=== Task to carry out ===
The output must start at the line containing "Text of this" in the records below and stop at the last line, matching each line exactly and leaving out every picture.
*** Records to use
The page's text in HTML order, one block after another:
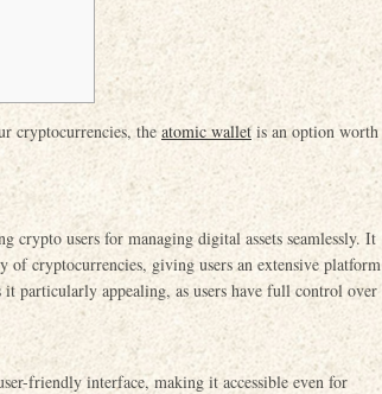
cryptocurrencies, the atomic walletis an option worth
crypto users for managing digital assets seamlessly. It
cryptocurrencies, giving users an extensive platform
particularly appealing, as users have full control over
friendly interface, making it accessible even for
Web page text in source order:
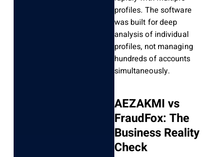
profiles. The software
was built for deep
analysis of individual
profiles, not managing
hundreds of accounts
simultaneously.
AEZAKMI vs
FraudFox: The
Business Reality
Check
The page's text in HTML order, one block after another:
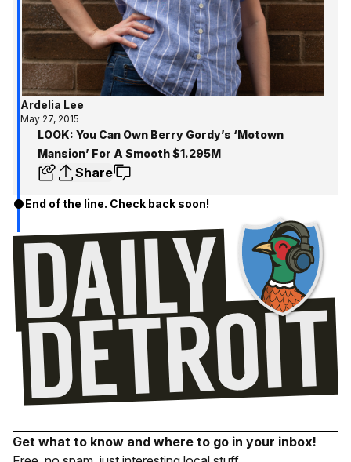
Ardelia Lee
May 27, 2015
LOOK: You Can Own Berry Gordy’s ‘Motown
Mansion’ For A Smooth $1.295M
Share
End of the line. Check back soon!
Get what to know and where to go in your inbox!
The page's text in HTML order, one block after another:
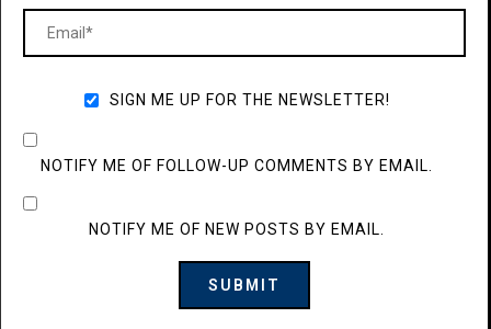
SIGN ME UP FOR THE NEWSLETTER!
NOTIFY ME OF FOLLOW-UP COMMENTS BY EMAIL.
NOTIFY ME OF NEW POSTS BY EMAIL.
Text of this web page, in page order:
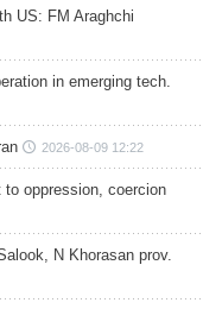
US: FM Araghchi
in emerging tech.
2026-08-09 12:22
to oppression, coercion
N Khorasan prov.
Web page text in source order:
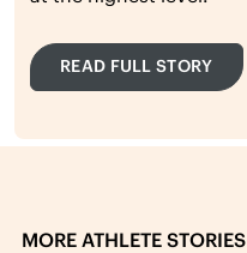
READ FULL STORY
MORE ATHLETE STORIES
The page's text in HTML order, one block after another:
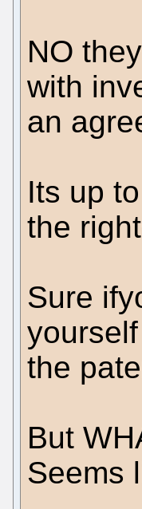
NO
with
an
Its up
the
Sure
the
But
Seems
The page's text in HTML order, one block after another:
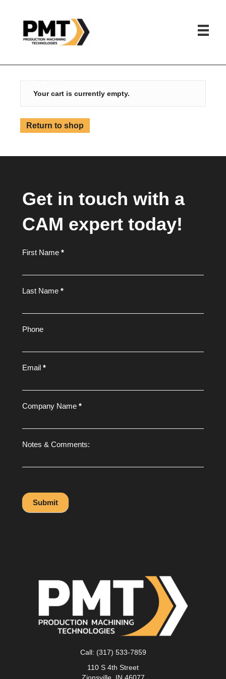
HOME»CART
Your cart is currently empty.
Return to shop
Call: (317) 533-7859
110 S 4th Street
Get in touch with a
CAM expert today!
Footer
First Name *
Last Name *
Phone
Email *
Company Name *
Notes & Comments:
Submit
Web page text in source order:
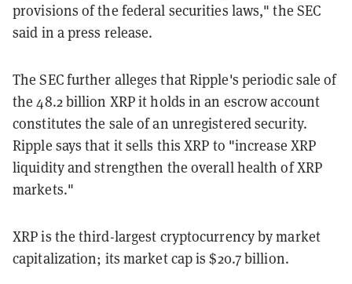
provisions of the federal securities laws," the SEC
said in a press release.
The SEC further alleges that Ripple's periodic sale of
the 48.2 billion XRP it holds in an escrow account
constitutes the sale of an unregistered security.
Ripple says that it sells this XRP to "increase XRP
liquidity and strengthen the overall health of XRP
markets."
XRP is the third-largest cryptocurrency by market
capitalization; its market cap is $20.7 billion.
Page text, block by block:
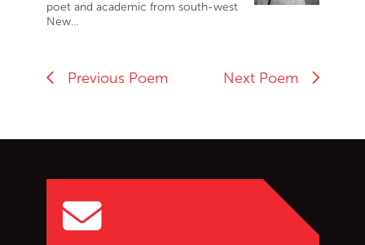
poet and academic from south-west
New…
Previous Poem Next Poem
******
=== Finished task ===
Text of this web page, in page order:
US: FM Araghchi
in emerging tech.
2026-08-09 12:22
to oppression, coercion
N Khorasan prov.
Web page text in source order:
READ FULL STORY
MORE ATHLETE STORIES
The page's text in HTML order, one block after another:
NO
with
an
Its up
the
Sure
the
But
Seems
The page's text in HTML order, one block after another:
HOME»CART
Your cart is currently empty.
Return to shop
Call: (317) 533-7859
110 S 4th Street
Get in touch with a
CAM expert today!
Footer
First Name *
Last Name *
Phone
Email *
Company Name *
Notes & Comments:
Submit
Web page text in source order:
provisions of the federal securities laws," the SEC
said in a press release.
The SEC further alleges that Ripple's periodic sale of
the 48.2 billion XRP it holds in an escrow account
constitutes the sale of an unregistered security.
Ripple says that it sells this XRP to "increase XRP
liquidity and strengthen the overall health of XRP
markets."
XRP is the third-largest cryptocurrency by market
capitalization; its market cap is $20.7 billion.
Page text, block by block:
poet and academic from south-west
New…
Previous Poem Next Poem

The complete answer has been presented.